A bad CTS will most certainly cause the engine to flood out. The common failure mode is for the sensor or connector to go open. This tells the ECM that the engine is at -40°C. Now, two things happen: 1, the commanded AFR is very rich; 2, the inverse temperature term is very high. With these two terms used in the PW calculation the end result is an injector PW that is large, very large. Easily enough to flood the engine while filling the TB with fuel.
As for a bad quad driver (QDM), sorry, they are not used to fire the injectors. Also, the ECMs in the late 80's and early 90's TPI cars only have ONE injector driver. They are batch fired. If that one driver shorts (it is a MOSFET) all 8 injectors will be full on.
Back to the '92 RS with the TBI setup. Don't know if paperpro is still reading the replies, but if you are there are a couple of approaches. With a DVM on the ohms scale measure the CTS sensor value. It is located on the front of the intake manifold with a two wire connector. At room temperature (22C/72F) it should read about 3300 (3.3K) ohms. If it reads infinity (open) replace it.

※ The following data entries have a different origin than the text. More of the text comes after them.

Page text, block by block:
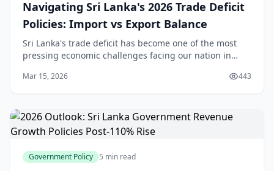
Navigating Sri Lanka's 2026 Trade Deficit
Policies: Import vs Export Balance
Sri Lanka's trade deficit has become one of the most
pressing economic challenges facing our nation in
2025[1], significantly wider than the $720 mil
Mar 15, 2026 443
Government Policy 5 min read
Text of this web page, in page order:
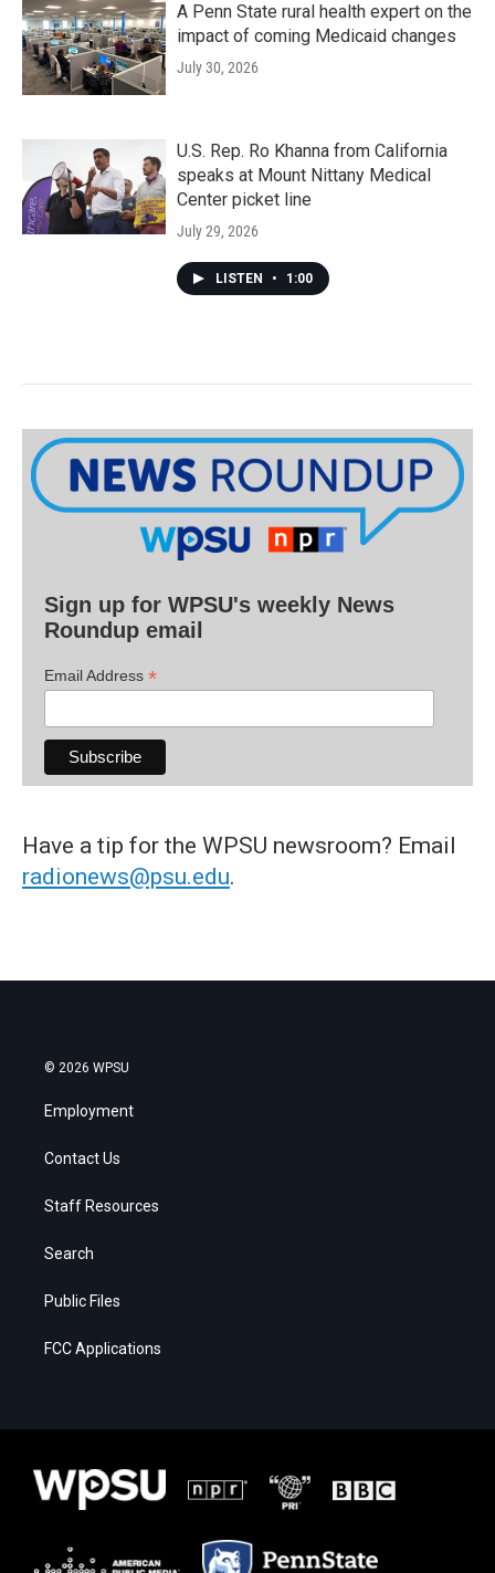
A Penn State rural health expert on the
impact of coming Medicaid changes
July 30, 2026
U.S. Rep. Ro Khanna from California
speaks at Mount Nittany Medical
Center picket line
July 29, 2026
LISTEN • 1:00
Sign up for WPSU's weekly News
Roundup email
Email Address *
Have a tip for the WPSU newsroom? Email
radionews@psu.edu.
© 2026 WPSU
Employment
Contact Us
Staff Resources
Search
Public Files
FCC Applications
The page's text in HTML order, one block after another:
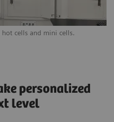
hot cells and mini cells.
personalized
level
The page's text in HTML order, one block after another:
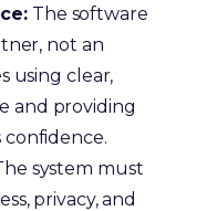
The software
not an
using clear,
and providing
system must
privacy, and
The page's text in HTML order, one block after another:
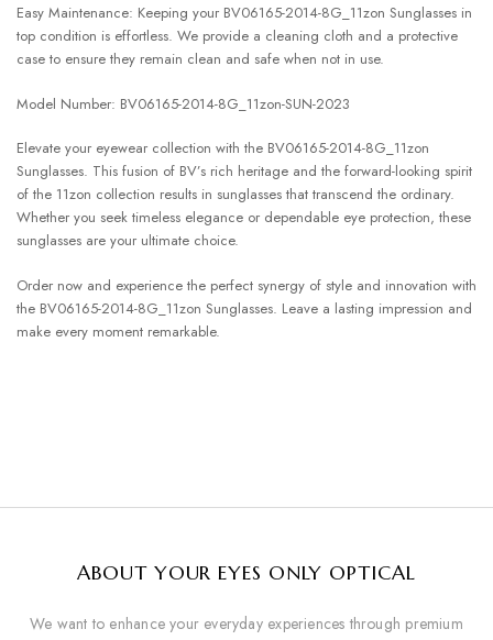
Easy Maintenance: Keeping your BV06165-2014-8G_11zon Sunglasses in
top condition is effortless. We provide a cleaning cloth and a protective
case to ensure they remain clean and safe when not in use.
Model Number: BV06165-2014-8G_11zon-SUN-2023
Elevate your eyewear collection with the BV06165-2014-8G_11zon
Sunglasses. This fusion of BV’s rich heritage and the forward-looking spirit
of the 11zon collection results in sunglasses that transcend the ordinary.
Whether you seek timeless elegance or dependable eye protection, these
sunglasses are your ultimate choice.
Order now and experience the perfect synergy of style and innovation with
the BV06165-2014-8G_11zon Sunglasses. Leave a lasting impression and
make every moment remarkable.
ABOUT YOUR EYES ONLY OPTICAL
We want to enhance your everyday experiences through premium
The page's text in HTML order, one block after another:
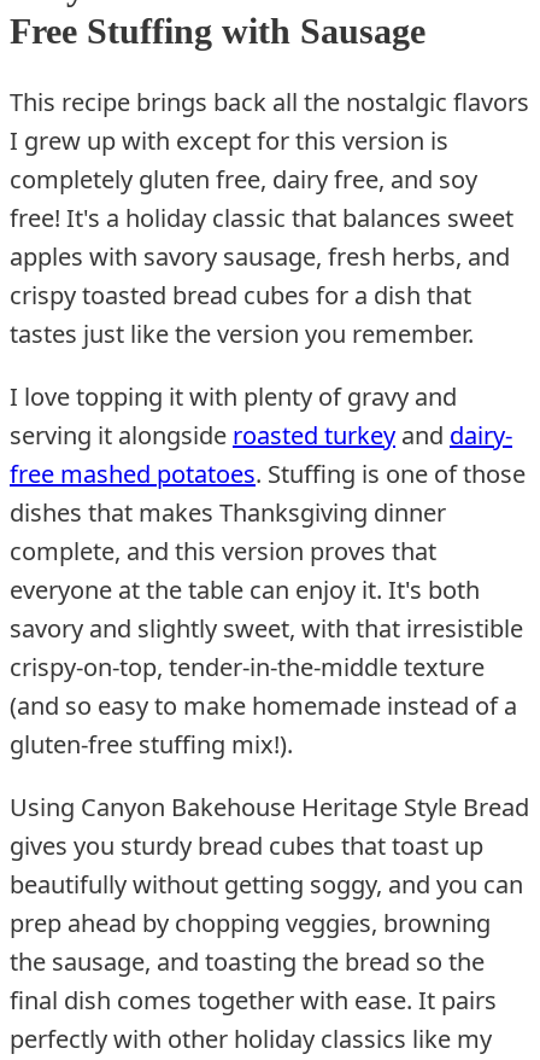
Free Stuffing with Sausage
This recipe brings back all the nostalgic flavors
I grew up with except for this version is
completely gluten free, dairy free, and soy
free! It's a holiday classic that balances sweet
apples with savory sausage, fresh herbs, and
crispy toasted bread cubes for a dish that
tastes just like the version you remember.
I love topping it with plenty of gravy and
serving it alongside roasted turkey and dairy-
free mashed potatoes. Stuffing is one of those
dishes that makes Thanksgiving dinner
complete, and this version proves that
everyone at the table can enjoy it. It's both
savory and slightly sweet, with that irresistible
crispy-on-top, tender-in-the-middle texture
(and so easy to make homemade instead of a
gluten-free stuffing mix!).
Using Canyon Bakehouse Heritage Style Bread
gives you sturdy bread cubes that toast up
beautifully without getting soggy, and you can
prep ahead by chopping veggies, browning
the sausage, and toasting the bread so the
final dish comes together with ease. It pairs
perfectly with other holiday classics like my
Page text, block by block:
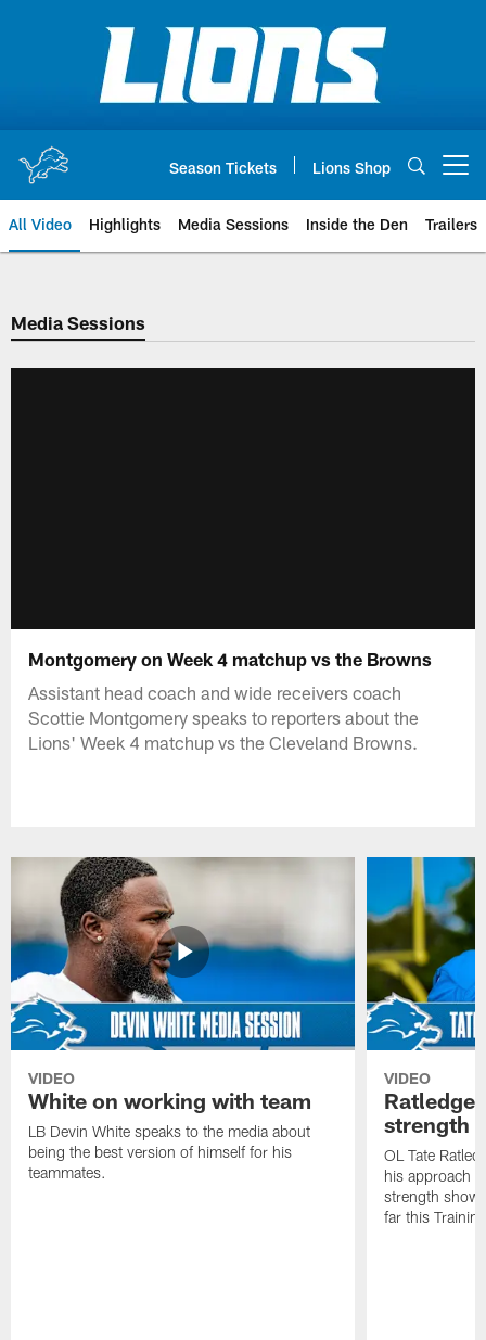
Season Tickets Lions Shop
All Video Highlights Media Sessions Inside the Den Trailers
Media Sessions
Montgomery on Week 4 matchup vs the Browns
Assistant head coach and wide receivers coach
Scottie Montgomery speaks to reporters about the
Lions' Week 4 matchup vs the Cleveland Browns.
VIDEO
White on working with team
LB Devin White speaks to the media about
being the best version of himself for his
teammates.
VIDEO
Ratledge
strength
OL Tate
his approach
strength
far this
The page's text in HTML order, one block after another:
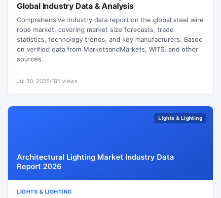
Global Industry Data & Analysis
Comprehensive industry data report on the global steel wire
rope market, covering market size forecasts, trade
statistics, technology trends, and key manufacturers. Based
on verified data from MarketsandMarkets, WITS, and other
sources.
Jul 30, 2026 185 views
Lights & Lighting
Architectural Lighting Market Industry Data
Report 2026
LIGHTS & LIGHTING

Another way to trouble shoot this is with a scan tool. Plug it into the ALDL port, key-on, engine-off. Check what value the CTS reads and the intake air temperature (IAT) reads. On a cold engine they should read within a few degrees of each other. And, read at the ambient temperature.
A free scan tool is WinALDL by Joby. Runs on a PC/laptop and requires an inexpensive or easy to build, one-transister interface cable.
http://w1.601.telia.com/~u60113744/software/winaldl/winaldl.htm
As for a shorted injector driver, the 1228746 ECM ('92 RS w/TBI) has two drivers. One for each injector. If one shorted out, only one injector would fill the bore. And, it would do it without even starting the engine.
Bob.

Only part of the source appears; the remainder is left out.